Senior Obama campaign adviser Robert Gibbs on Sunday accused Mitt Romney of delivering a "fundamentally dishonest" performance during last week's first presidential debate.
Gibbs said President Obama ended up debating against "a clone that looked a lot like Mitt Romney, that had walked away from fundamentally every position he has taken."
"If you're willing to say anything to get elected president…how can they trust you if you are elected president?" he said, during an interview on ABC's "This Week.".
Gibbs conceded that the president's own debate showing came up short, but insisted that the first face-off between the candidates had not altered the dynamic of the 2012 race.
"Fundamentally, I don't think the campaign has changed," he said.
Romney senior campaign adviser Ed Gillespie accused the Obama camp of acting childish in lobbing such charges at Romney after his strong debate showing.
"The debate performance on Wednesday was not a matter of style, it was a matter of substance," he said. "The Obama campaign reminded me a little bit of a seven-year old losing a checkers game and... they sweep the board off the table."
Gibbs and Gillespie continued the latest battle between the two campaigns, over the president's debate charge that Romney is pushing a $5 trillion tax cut.

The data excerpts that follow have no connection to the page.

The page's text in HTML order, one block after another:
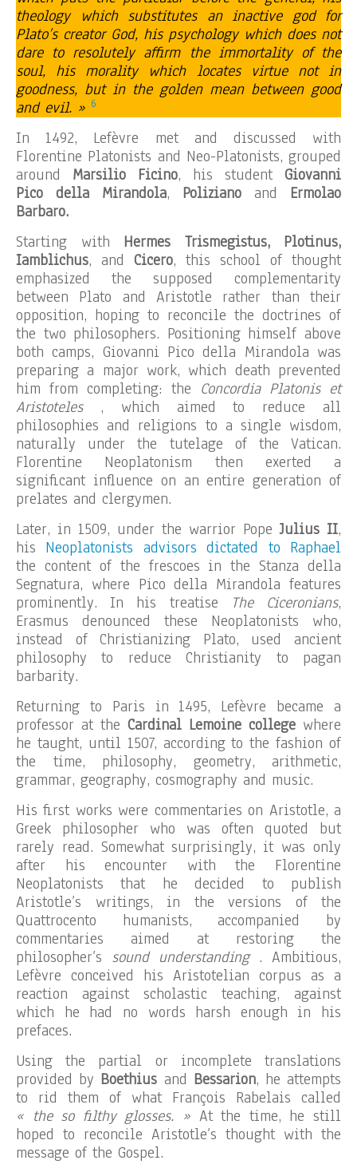
theology which substitutes an inactive god for
Plato’s creator God, his psychology which does not
dare to resolutely affirm the immortality of the
soul, his morality which locates virtue not in
goodness, but in the golden mean between good
and evil. » 6
In 1492, Lefèvre met and discussed with
Florentine Platonists and Neo-Platonists, grouped
around Marsilio Ficino, his student Giovanni
Pico della Mirandola, Poliziano and Ermolao
Barbaro.
Starting with Hermes Trismegistus, Plotinus,
Iamblichus, and Cicero, this school of thought
emphasized the supposed complementarity
between Plato and Aristotle rather than their
opposition, hoping to reconcile the doctrines of
the two philosophers. Positioning himself above
both camps, Giovanni Pico della Mirandola was
preparing a major work, which death prevented
him from completing: the Concordia Platonis et
Aristoteles, which aimed to reduce all
philosophies and religions to a single wisdom,
naturally under the tutelage of the Vatican.
Florentine Neoplatonism then exerted a
significant influence on an entire generation of
prelates and clergymen.
Later, in 1509, under the warrior PopeJulius II,
his Neoplatonists advisors dictated to Raphael
the content of the frescoes in the Stanza della
Segnatura, where Pico della Mirandola features
prominently. In his treatise
The Ciceronians,
Erasmus denounced these Neoplatonists who,
instead of Christianizing Plato, used ancient
philosophy to reduce Christianity to pagan
barbarity.
Returning to Paris in 1495, Lefèvre became a
professor at the Cardinal Lemoine college where
he taught, until 1507, according to the fashion of
the time, philosophy, geometry, arithmetic,
grammar, geography, cosmography and music.
His first works were commentaries on Aristotle, a
Greek philosopher who was often quoted but
rarely read. Somewhat surprisingly, it was only
after his encounter with the Florentine
Neoplatonists that he decided to publish
Aristotle’s writings, in the versions of the
Quattrocento humanists, accompanied by
commentaries aimed at restoring the
philosopher’s sound understanding. Ambitious,
Lefèvre conceived his Aristotelian corpus as a
reaction against scholastic teaching, against
which he had no words harsh enough in his
prefaces.
Using the partial or incomplete translations
provided by Boethius and Bessarion, he attempts
to rid them of what François Rabelais called
« the so filthy glosses. » At the time, he still
hoped to reconcile Aristotle’s thought with the
message of the Gospel.
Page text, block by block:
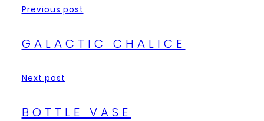
Previous post
GALACTIC CHALICE
Next post
BOTTLE VASE
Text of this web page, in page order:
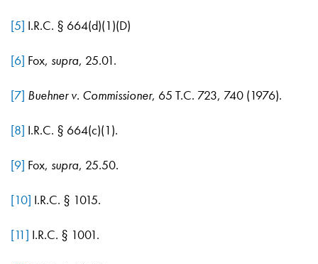
[5] I.R.C. § 664(d)(1)(D)
[6] Fox, supra, 25.01.
[7] Buehner v. Commissioner, 65 T.C. 723, 740 (1976).
[8] I.R.C. § 664(c)(1).
[9] Fox, supra, 25.50.
[10] I.R.C. § 1015.
[11] I.R.C. § 1001.
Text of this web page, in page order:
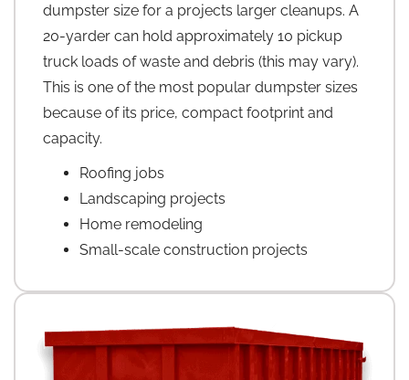
dumpster size for a projects larger cleanups. A
20-yarder can hold approximately 10 pickup
truck loads of waste and debris (this may vary).
This is one of the most popular dumpster sizes
because of its price, compact footprint and
capacity.
Roofing jobs
Landscaping projects
Home remodeling
Small-scale construction projects
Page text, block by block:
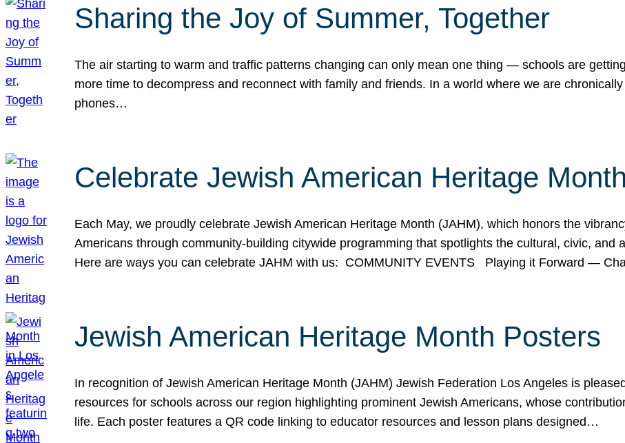
Sharing the Joy of Summer, Together
The air starting to warm and traffic patterns changing can only mean one thing — schools are
more time to decompress and reconnect with family and friends. In a world where we are
phones…
Celebrate Jewish American Heritage
Each May, we proudly celebrate Jewish American Heritage Month (JAHM), which honors the
Americans through community-building citywide programming that spotlights the cultural, civic, and
Here are ways you can celebrate JAHM with us: COMMUNITY EVENTS Playing it Forward —
Jewish American Heritage Month Posters
In recognition of Jewish American Heritage Month (JAHM) Jewish Federation Los Angeles is
resources for schools across our region highlighting prominent Jewish Americans, whose
life. Each poster features a QR code linking to educator resources and lesson plans designed…
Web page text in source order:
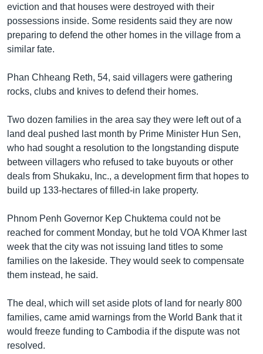
eviction and that houses were destroyed with their
possessions inside. Some residents said they are now
preparing to defend the other homes in the village from a
similar fate.
Phan Chheang Reth, 54, said villagers were gathering
rocks, clubs and knives to defend their homes.
Two dozen families in the area say they were left out of a
land deal pushed last month by Prime Minister Hun Sen,
who had sought a resolution to the longstanding dispute
between villagers who refused to take buyouts or other
deals from Shukaku, Inc., a development firm that hopes to
build up 133-hectares of filled-in lake property.
Phnom Penh Governor Kep Chuktema could not be
reached for comment Monday, but he told VOA Khmer last
week that the city was not issuing land titles to some
families on the lakeside. They would seek to compensate
them instead, he said.
The deal, which will set aside plots of land for nearly 800
families, came amid warnings from the World Bank that it
would freeze funding to Cambodia if the dispute was not
resolved.
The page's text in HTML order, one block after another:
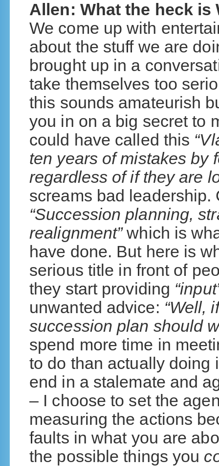
Allen: What the heck is
We come up with
about the stuff we are
brought up in a
take themselves too
this sounds amateurish
you in on a big secret to
could have called this
ten years of mistakes by
regardless of if they are
screams bad leadership.
“Succession planning,
realignment”which is
have done. But here is
serious title in front of
they start providing
unwanted advice: “Well,
succession plan should
spend more time in
to do than actually doing
end in a stalemate and
– I choose to set the
measuring the actions
faults in what you are
the possible things you
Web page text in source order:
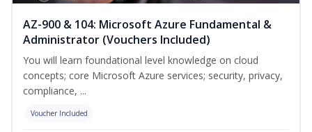
AZ-900 & 104: Microsoft Azure Fundamental &
Administrator (Vouchers Included)
You will learn foundational level knowledge on cloud
concepts; core Microsoft Azure services; security, privacy,
compliance, ...
Voucher Included
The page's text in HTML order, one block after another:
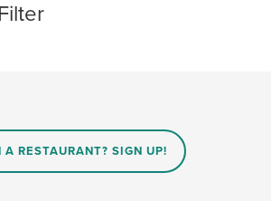
A RESTAURANT? SIGN UP!
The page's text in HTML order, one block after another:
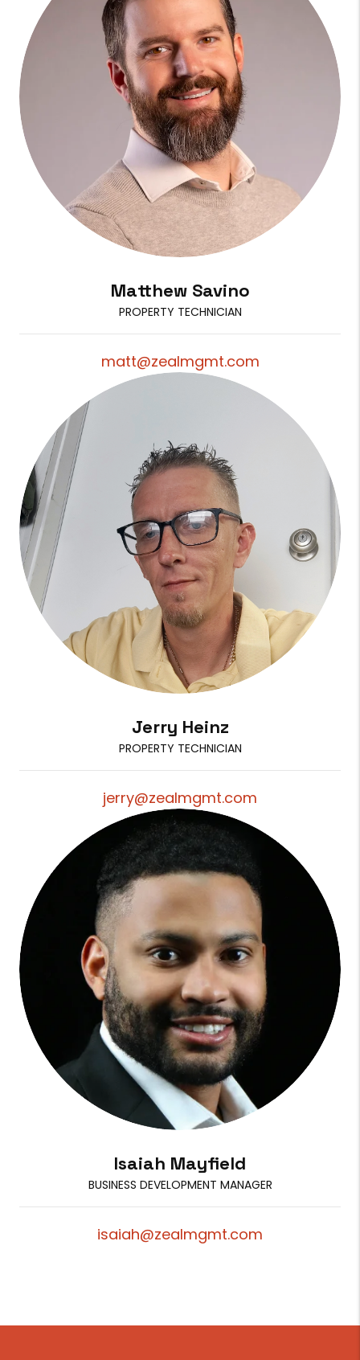
Matthew Savino
PROPERTY TECHNICIAN
matt@zealmgmt.com
Jerry Heinz
PROPERTY TECHNICIAN
jerry@zealmgmt.com
Isaiah Mayfield
BUSINESS DEVELOPMENT MANAGER
isaiah@zealmgmt.com
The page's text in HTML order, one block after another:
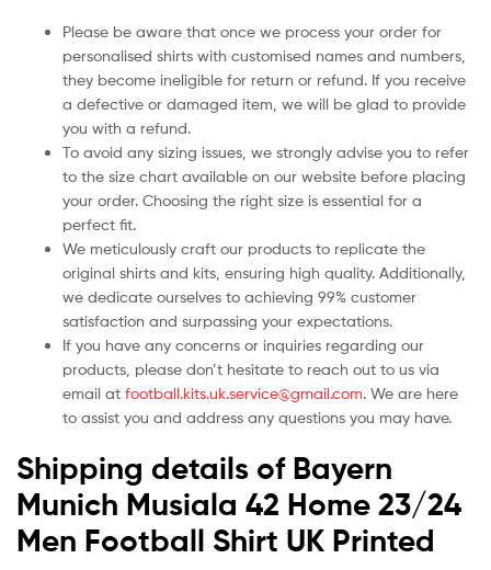
Please be aware that once we process your order for
personalised shirts with customised names and numbers,
they become ineligible for return or refund. If you receive
a defective or damaged item, we will be glad to provide
you with a refund.
To avoid any sizing issues, we strongly advise you to refer
to the size chart available on our website before placing
your order. Choosing the right size is essential for a
perfect fit.
We meticulously craft our products to replicate the
original shirts and kits, ensuring high quality. Additionally,
we dedicate ourselves to achieving 99% customer
satisfaction and surpassing your expectations.
If you have any concerns or inquiries regarding our
products, please don’t hesitate to reach out to us via
email at football.kits.uk.service@gmail.com. We are here
to assist you and address any questions you may have.
Shipping details of Bayern
Munich Musiala 42 Home 23/24
Men Football Shirt UK Printed
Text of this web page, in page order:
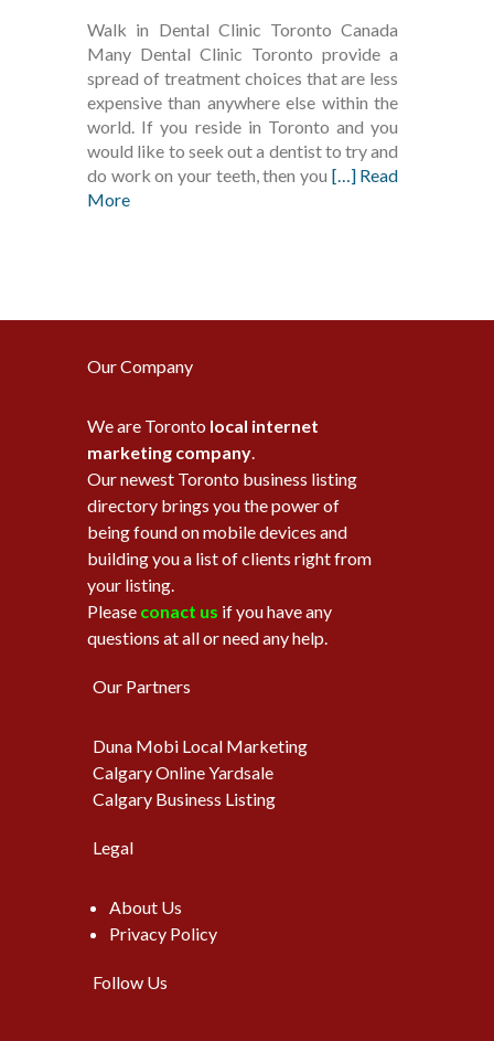
Walk in Dental Clinic Toronto Canada
Many Dental Clinic Toronto provide a
spread of treatment choices that are less
expensive than anywhere else within the
world. If you reside in Toronto and you
would like to seek out a dentist to try and
do work on your teeth, then you […] Read
More
Our Company
We are Toronto local internet
marketing company.
Our newest Toronto business listing
directory brings you the power of
being found on mobile devices and
building you a list of clients right from
your listing.
Please conact us if you have any
questions at all or need any help.
Our Partners
Duna Mobi Local Marketing
Calgary Online Yardsale
Calgary Business Listing
Legal
About Us
Privacy Policy
Follow Us
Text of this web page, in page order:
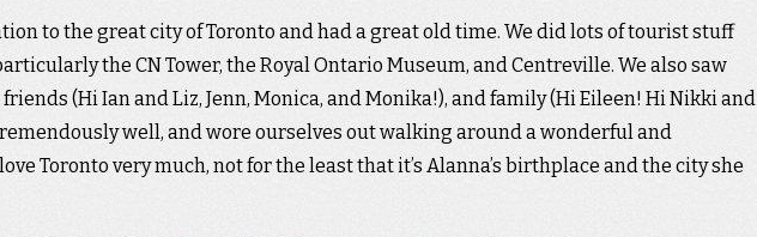
to the great city of Toronto and had a great old time. We did lots of tourist stuff
the CN Tower, the Royal Ontario Museum, and Centreville. We also saw
(Hi Ian and Liz, Jenn, Monica, and Monika!), and family (Hi Eileen! Hi Nikki and
well, and wore ourselves out walking around a wonderful and
Toronto very much, not for the least that it’s Alanna’s birthplace and the city she
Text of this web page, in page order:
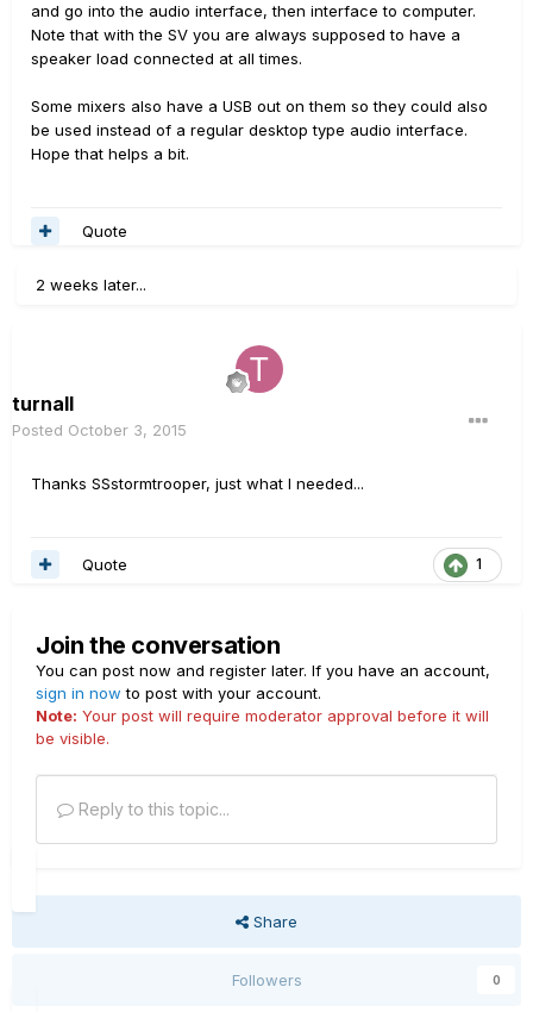
and go into the audio interface, then interface to computer.
Note that with the SV you are always supposed to have a
speaker load connected at all times.
Some mixers also have a USB out on them so they could also
be used instead of a regular desktop type audio interface.
Hope that helps a bit.
Quote
2 weeks later...
turnall
Posted October 3, 2015
Thanks SSstormtrooper, just what I needed...
1
Quote
Join the conversation
You can post now and register later. If you have an account,
sign in now to post with your account.
Note: Your post will require moderator approval before it will
be visible.
Reply to this topic...
Share
Followers 0
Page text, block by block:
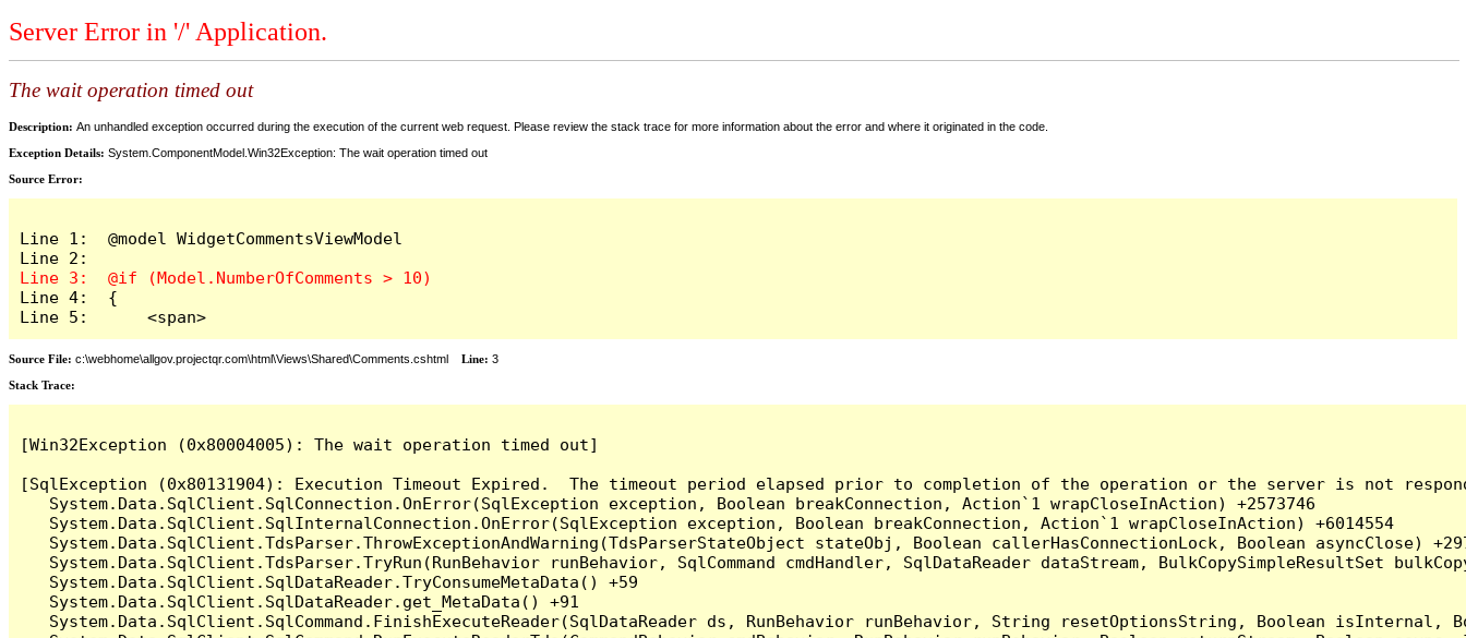
Server Error in '/' Application.
The wait operation timed out
Description: An unhandled exception occurred during the execution of the current web request. Please review the stack trace for more information about the error and where it originated in the code.
Exception Details: System.ComponentModel.Win32Exception: The wait operation timed out
Source Error:
Line 1:  @model WidgetCommentsViewModel
Line 4:  {
Line 5:      <span>
Source File: c:\webhome\allgov.projectqr.com\html\Views\Shared\Comments.cshtml Line: 3
Stack Trace:
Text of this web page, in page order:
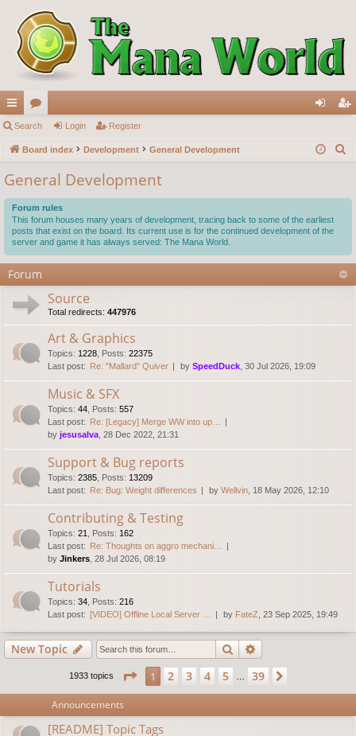
ui
ck
lin
ks
or
u
s
in ist
Search Login Register
Board index Development General Development
r
General Development
Forum rules
This forum houses many years of development, tracing back to some of the earliest
posts that exist on the board. Its current use is for the continued development of the
server and game it has always served: The Mana World.
Forum
Source
Total redirects: 447976
Art & Graphics
Topics: 1228 Posts: 22375
Last post: Re: "Mallard" Quiver by SpeedDuck , 30 Jul 2026, 19:09
Music & SFX
Topics: 44 Posts: 557
Last post: Re: [Legacy] Merge WW into up…
by jesusalva , 28 Dec 2022, 21:31
Support & Bug reports
Topics: 2385 Posts: 13209
Last post: Re: Bug: Weight differences by Wellvin , 18 May 2026, 12:10
Contributing & Testing
Topics: 21 Posts: 162
Last post: Re: Thoughts on aggro mechani…
by Jinkers , 28 Jul 2026, 08:19
Tutorials
Topics: 34 Posts: 216
Last post: [VIDEO] Offline Local Server … by FateZ , 23 Sep 2025, 19:49
New Topic Search
1933 topics Page 1of39
1 2 3 4 5 39
Announcements
[README] Topic Tags
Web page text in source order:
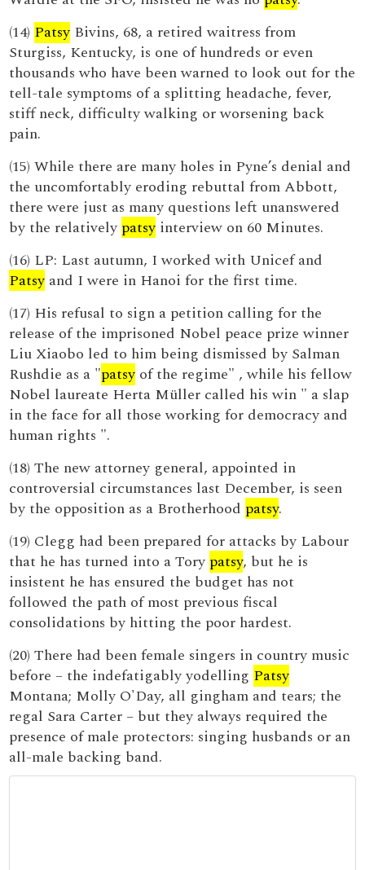
(14) Patsy Bivins, 68, a retired waitress from
Sturgiss, Kentucky, is one of hundreds or even
thousands who have been warned to look out for the
tell-tale symptoms of a splitting headache, fever,
stiff neck, difficulty walking or worsening back
pain.
(15) While there are many holes in Pyne’s denial and
the uncomfortably eroding rebuttal from Abbott,
there were just as many questions left unanswered
by the relatively patsy interview on 60 Minutes.
(16) LP: Last autumn, I worked with Unicef and
Patsy and I were in Hanoi for the first time.
(17) His refusal to sign a petition calling for the
release of the imprisoned Nobel peace prize winner
Liu Xiaobo led to him being dismissed by Salman
Rushdie as a "patsy of the regime" , while his fellow
Nobel laureate Herta Müller called his win " a slap
in the face for all those working for democracy and
human rights ".
(18) The new attorney general, appointed in
controversial circumstances last December, is seen
by the opposition as a Brotherhood patsy.
(19) Clegg had been prepared for attacks by Labour
that he has turned into a Tory patsy, but he is
insistent he has ensured the budget has not
followed the path of most previous fiscal
consolidations by hitting the poor hardest.
(20) There had been female singers in country music
before – the indefatigably yodelling Patsy
Montana; Molly O'Day, all gingham and tears; the
regal Sara Carter – but they always required the
presence of male protectors: singing husbands or an
all-male backing band.
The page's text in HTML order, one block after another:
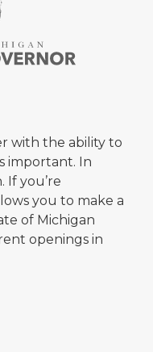
with the ability to
important. In
If you’re
you to make a
of Michigan
openings in
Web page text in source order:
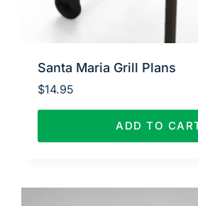
Santa Maria Grill Plans
$14.95
ADD TO
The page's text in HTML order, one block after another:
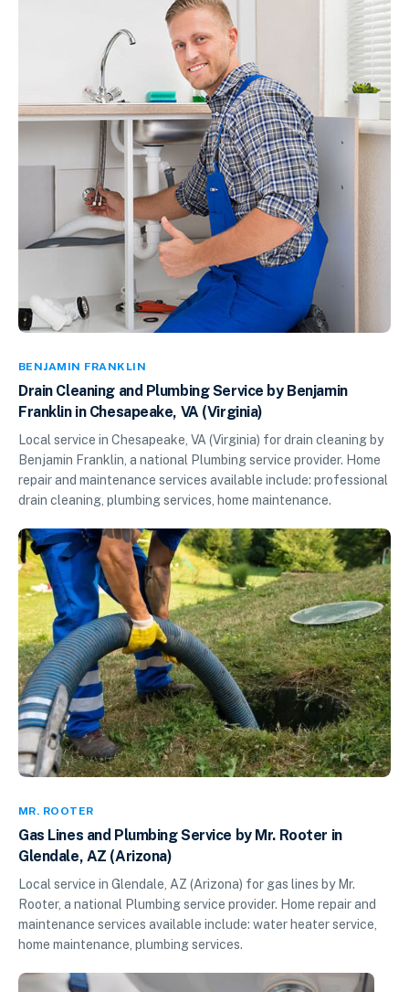
BENJAMIN FRANKLIN
Drain Cleaning and Plumbing Service by Benjamin
Franklin in Chesapeake, VA (Virginia)
Local service in Chesapeake, VA (Virginia) for drain cleaning by
Benjamin Franklin, a national Plumbing service provider. Home
repair and maintenance services available include: professional
drain cleaning, plumbing services, home maintenance.
MR. ROOTER
Gas Lines and Plumbing Service by Mr. Rooter in
Glendale, AZ (Arizona)
Local service in Glendale, AZ (Arizona) for gas lines by Mr.
Rooter, a national Plumbing service provider. Home repair and
maintenance services available include: water heater service,
home maintenance, plumbing services.
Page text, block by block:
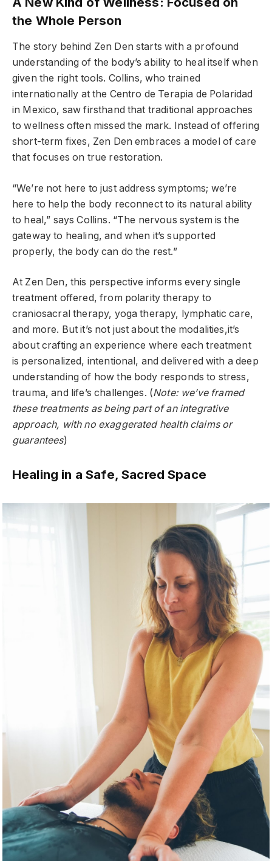
the Whole Person
The story behind Zen Den starts with a profound
understanding of the body’s ability to heal itself when
given the right tools. Collins, who trained
internationally at the Centro de Terapia de Polaridad
in Mexico, saw firsthand that traditional approaches
to wellness often missed the mark. Instead of offering
short-term fixes, Zen Den embraces a model of care
that focuses on true restoration.
“We’re not here to just address symptoms; we’re
here to help the body reconnect to its natural ability
to heal,” says Collins. “The nervous system is the
gateway to healing, and when it’s supported
properly, the body can do the rest.”
At Zen Den, this perspective informs every single
treatment offered, from polarity therapy to
craniosacral therapy, yoga therapy, lymphatic care,
and more. But it’s not just about the modalities,it’s
about crafting an experience where each treatment
is personalized, intentional, and delivered with a deep
understanding of how the body responds to stress,
trauma, and life’s challenges. (Note: we’ve framed
these treatments as being part of an integrative
approach, with no exaggerated health claims or
guarantees)
Healing in a Safe, Sacred Space

The Romney campaign has called that attack dishonest, pointing out that Romney has said he would eliminate credits, loopholes, and deductions that would equal the revenue lost by his broad plan to lower taxes across the board.
But Gibbs pointed out that Romney has not pointed out what deductions he would eliminate to make up for the $4.8 trillion his tax cuts are estimated to cost, and suggested they would never materialize.
"We've seen this movie before," he said. "There's no answer…Mitt Romney's solution is he just decided there wasn't math involved in this problem, and that's absolutely crazy."
Gillespie maintained that Romney's plan would allow for the tax code to be lowered while broadening the base, and promised that Romney would not increase the deficit via his tax plan.
"He's not going to increase the deficit in bringing down the rates," he said.
Gillespie also defended Romney's claim during the debate that he would eliminate PBS's federal subsidy as an example of spending he would cut to rein in the deficit.
"If you have to borrow money from China to pay for these programs, is it worth it?" he said. "Big Bird would be pretty successful, I suspect, without the federal subsidy."
Gillespie also sought to downplay Friday's jobs report, which found the unemployment rate falling to 7.8 percent, the lowest rate of Obama's first term. He said that if the labor force participation rate stood where it was when Obama took office, unemployment would now stand above 10 percent.
"The fact that you have the White House celebrating an unemployment rate of 7.8 percent... tells you a lot about the failure of this administration's policies," he said.